Step back into 1950s Harlem with writer and director Eugene Ashe’s romantic throwback, Sylvie’s Love. It’s the kind of gentle romantic drama we don’t usually get to see in movie theaters anymore. And since the cast is made up of predominantly Black and Latinx actors, there are few romantic period pieces like it to begin with. Fortunately, more viewers will get the chance to see it soon since Amazon Studios picked up the movie after its premiere at the Sundance Film Festival.
The movie follows Sylvie (Tessa Thompson) as she accidentally crosses paths with an old ex, Robert (Nnamdi Asomugha), while waiting outside a theater. The movie then jumps back a few years to see when their relationship began, grew and eventually drifted apart. It’s an adorable summer love story that has all the warmth of a hot day in the sun. Sylvie works for her dad at a record shop, and Robert stops in to fill a job opening in his store for the chance to meet her. Even when minding the store, Sylvie’s dreams are set on a career in television, a then-unheard-of career for a Black woman at that time. His sights are set on a jazz career, one that’s starting to pick up steam when they meet.

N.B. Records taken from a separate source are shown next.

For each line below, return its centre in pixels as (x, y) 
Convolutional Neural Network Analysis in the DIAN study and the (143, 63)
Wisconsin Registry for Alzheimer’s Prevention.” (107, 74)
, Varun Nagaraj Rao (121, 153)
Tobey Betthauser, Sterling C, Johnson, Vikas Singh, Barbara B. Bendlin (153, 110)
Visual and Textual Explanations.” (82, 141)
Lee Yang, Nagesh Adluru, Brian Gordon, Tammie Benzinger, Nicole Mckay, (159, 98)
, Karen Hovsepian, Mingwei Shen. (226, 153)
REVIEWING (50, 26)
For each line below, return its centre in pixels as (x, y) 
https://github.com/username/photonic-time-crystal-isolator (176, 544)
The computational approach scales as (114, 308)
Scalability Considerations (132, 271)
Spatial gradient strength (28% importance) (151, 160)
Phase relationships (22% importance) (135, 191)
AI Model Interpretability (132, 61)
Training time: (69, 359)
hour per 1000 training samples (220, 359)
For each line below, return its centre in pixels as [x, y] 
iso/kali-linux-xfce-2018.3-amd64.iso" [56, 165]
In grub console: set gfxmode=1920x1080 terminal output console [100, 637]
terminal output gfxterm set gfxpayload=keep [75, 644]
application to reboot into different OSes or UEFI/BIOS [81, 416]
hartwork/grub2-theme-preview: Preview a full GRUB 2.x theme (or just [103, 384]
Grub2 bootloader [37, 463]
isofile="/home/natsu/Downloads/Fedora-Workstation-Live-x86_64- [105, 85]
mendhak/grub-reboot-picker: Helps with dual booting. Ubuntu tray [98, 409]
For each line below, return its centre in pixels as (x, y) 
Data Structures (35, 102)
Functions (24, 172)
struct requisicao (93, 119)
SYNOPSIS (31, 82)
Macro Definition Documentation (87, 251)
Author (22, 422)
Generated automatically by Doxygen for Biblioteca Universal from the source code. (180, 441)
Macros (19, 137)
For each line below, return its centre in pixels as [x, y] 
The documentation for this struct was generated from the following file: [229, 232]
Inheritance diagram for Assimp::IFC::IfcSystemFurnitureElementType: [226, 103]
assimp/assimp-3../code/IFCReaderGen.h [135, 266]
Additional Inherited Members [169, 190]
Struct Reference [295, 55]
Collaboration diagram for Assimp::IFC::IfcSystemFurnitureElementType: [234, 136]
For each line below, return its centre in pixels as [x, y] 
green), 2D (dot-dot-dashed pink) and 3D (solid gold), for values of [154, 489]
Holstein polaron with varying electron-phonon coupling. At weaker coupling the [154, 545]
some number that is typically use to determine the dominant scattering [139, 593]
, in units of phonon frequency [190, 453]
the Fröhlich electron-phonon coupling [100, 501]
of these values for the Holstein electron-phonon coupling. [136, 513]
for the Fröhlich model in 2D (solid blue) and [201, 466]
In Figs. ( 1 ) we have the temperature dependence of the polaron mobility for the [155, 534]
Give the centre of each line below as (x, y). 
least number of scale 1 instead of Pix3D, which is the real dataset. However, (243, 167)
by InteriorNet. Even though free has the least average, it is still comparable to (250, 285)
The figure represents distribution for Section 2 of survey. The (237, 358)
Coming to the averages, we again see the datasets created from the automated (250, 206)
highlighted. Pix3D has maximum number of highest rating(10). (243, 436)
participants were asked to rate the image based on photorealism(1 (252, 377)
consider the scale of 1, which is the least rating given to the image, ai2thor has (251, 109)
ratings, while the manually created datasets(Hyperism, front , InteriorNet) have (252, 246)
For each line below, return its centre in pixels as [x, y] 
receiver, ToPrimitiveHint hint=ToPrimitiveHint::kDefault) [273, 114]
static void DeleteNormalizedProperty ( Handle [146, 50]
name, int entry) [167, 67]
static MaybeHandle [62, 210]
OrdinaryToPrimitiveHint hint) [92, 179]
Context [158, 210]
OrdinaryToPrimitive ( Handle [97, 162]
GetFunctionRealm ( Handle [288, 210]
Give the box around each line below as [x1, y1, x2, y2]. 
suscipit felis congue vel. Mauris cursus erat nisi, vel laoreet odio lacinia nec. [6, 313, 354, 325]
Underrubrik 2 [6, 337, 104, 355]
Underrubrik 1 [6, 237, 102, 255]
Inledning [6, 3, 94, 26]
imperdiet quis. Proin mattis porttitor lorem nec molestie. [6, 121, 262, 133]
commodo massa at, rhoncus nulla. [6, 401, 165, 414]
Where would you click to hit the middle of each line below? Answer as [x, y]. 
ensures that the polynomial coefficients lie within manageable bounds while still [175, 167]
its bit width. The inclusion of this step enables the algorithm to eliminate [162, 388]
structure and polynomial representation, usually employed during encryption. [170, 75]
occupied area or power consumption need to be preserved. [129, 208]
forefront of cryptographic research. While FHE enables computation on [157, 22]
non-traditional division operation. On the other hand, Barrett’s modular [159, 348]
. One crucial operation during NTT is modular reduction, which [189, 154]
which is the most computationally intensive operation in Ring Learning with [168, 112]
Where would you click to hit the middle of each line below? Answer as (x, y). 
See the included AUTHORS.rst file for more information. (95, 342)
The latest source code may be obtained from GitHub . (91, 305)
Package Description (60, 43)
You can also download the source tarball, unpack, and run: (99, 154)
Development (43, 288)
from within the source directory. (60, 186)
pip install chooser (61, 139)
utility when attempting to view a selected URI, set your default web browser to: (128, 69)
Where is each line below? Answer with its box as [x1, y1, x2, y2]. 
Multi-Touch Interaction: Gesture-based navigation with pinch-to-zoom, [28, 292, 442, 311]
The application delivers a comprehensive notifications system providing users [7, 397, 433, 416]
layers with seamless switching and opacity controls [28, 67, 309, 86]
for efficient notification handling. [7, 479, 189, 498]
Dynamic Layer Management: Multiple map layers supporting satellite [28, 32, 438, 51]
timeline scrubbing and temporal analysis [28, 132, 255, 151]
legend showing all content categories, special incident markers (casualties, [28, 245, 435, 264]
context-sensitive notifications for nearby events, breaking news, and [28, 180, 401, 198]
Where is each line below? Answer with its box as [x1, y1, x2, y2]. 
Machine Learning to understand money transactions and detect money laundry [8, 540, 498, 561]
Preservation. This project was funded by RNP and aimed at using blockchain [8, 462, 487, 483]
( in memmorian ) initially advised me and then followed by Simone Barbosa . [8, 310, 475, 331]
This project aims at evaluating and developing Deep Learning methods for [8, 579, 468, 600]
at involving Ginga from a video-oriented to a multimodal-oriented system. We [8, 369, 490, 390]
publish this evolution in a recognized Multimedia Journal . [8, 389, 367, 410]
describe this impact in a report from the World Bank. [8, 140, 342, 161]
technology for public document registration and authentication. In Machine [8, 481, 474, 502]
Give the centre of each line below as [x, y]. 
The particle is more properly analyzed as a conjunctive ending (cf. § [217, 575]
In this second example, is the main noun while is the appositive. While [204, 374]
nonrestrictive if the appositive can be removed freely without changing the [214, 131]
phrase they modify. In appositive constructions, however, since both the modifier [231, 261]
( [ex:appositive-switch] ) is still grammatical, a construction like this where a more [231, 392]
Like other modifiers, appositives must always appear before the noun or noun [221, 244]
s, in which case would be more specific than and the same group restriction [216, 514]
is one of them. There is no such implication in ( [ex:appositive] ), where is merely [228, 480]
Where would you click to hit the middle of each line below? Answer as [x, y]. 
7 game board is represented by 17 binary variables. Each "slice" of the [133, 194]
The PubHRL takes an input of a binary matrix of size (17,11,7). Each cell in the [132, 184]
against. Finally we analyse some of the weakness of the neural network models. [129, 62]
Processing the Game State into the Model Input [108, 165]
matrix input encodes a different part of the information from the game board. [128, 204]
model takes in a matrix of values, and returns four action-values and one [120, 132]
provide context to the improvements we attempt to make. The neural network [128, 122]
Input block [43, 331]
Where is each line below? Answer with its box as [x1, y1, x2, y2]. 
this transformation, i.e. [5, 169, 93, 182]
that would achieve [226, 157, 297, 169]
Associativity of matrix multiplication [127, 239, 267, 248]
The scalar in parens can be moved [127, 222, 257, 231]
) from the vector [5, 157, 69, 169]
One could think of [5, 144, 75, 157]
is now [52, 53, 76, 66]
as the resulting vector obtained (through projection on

Although she’s engaged to someone else, Robert still tries to win her over. Eventually, she realizes the way she makes him feel is undeniable, and they soon spend every possible moment together — out of her father and strict mother’s sight, of course. Unfortunately, it was not meant to last. Sylvie decides against following Robert to Paris for his next gig, and she decides to carry a new secret alone. They don’t see each other again until that fateful night at the theater, and now they must decide a second time if they will finally follow their hearts.
Sylvie’s Love strikes a similar tone as movies like The Way We Were, The Passionate Friends, Before Sunset and Brooklyn, which premiered at Sundance a few years back. The will-they-or-won’t-they-make-it suspense keeps us watching, and the movie shows how much more love they share with each other than with the other relationships in their life. As a love letter to Black romance in Harlem, Sylvie’s Love shares a few things in common with Barry Jenkins’ If Beale Street Could Talk, a film that, despite being set a few decades later, has no doubt as to whether its main characters, Tish and Fonny, would end up together someday.
Afro-Latina actress Tessa Thompson carries this movie with a cool yet vibrant energy. Sylvie’s a smart young woman whose knowledge of jazz may well be deeper than Robert’s own. Thompson more or less carries the chemistry for the couple since Asomugha’s performance is much more reserved. Her eyes light up when she begins to notice him differently, her expressions become happier, more full of laughter and smiles. She’s not one for moping around too long when the relationship doesn’t work out, as is customary for women in these movies to do. Instead, she holds her head up and soldiers on. Sylvie is like a modern career woman in vintage clothing. She stands up for herself when another man tries to tell her to quit her job to stay home and take care of her daughter. Her story is an interesting one because, while clearly affected by her emotions, she’s not ruled by them.
In addition to Thompson, Eva Longoria makes an appearance as yet another confident woman in the jazz scene. As Robert’s bandmate’s wife, her role is brief but gives Sylvie a sense of sisterhood about hanging around the band even as other women have eyes on their partners. In one of her scenes, Longoria even gets to sing and dance, performing “Quizás, quizás, quizás” against a row of matador-costumed backup dancers. Why matadors, I’m not sure, but I’ll assume it has to do with the late 50s/early 60s confusion around anything in the Spanish language. The song was originally written by a Cuban, Osvaldo Farrés, in the late 1940s.
In conversations about on-screen representation, historical period movies have been a blind spot. Many filmmakers and fans of these movies have shooed away concerns that these stories are too white because it was another time. But since Black and Brown people didn’t just appear out of thin air in the ’60s, the continued erasure of our stories and presence in these movies reaffirms our absence in history to modern audiences. If anything, it would have been nice to see more Latinos in the jazz clubs and on stage since it wasn’t uncommon for musicians of both backgrounds to play together. But Sylvie’s Love is already leaps and bounds ahead of many other movies that have almost no people of color in New York City. While Ashe’s film may have all the sweets and schmaltz of an old school romantic drama, it feels fresh and almost radical to have a period movie so focused on a Black couple with the thrill to see if they’ll live happily ever after.
Sylvie’s Love premiered at the 2020 Sundance Film Festival.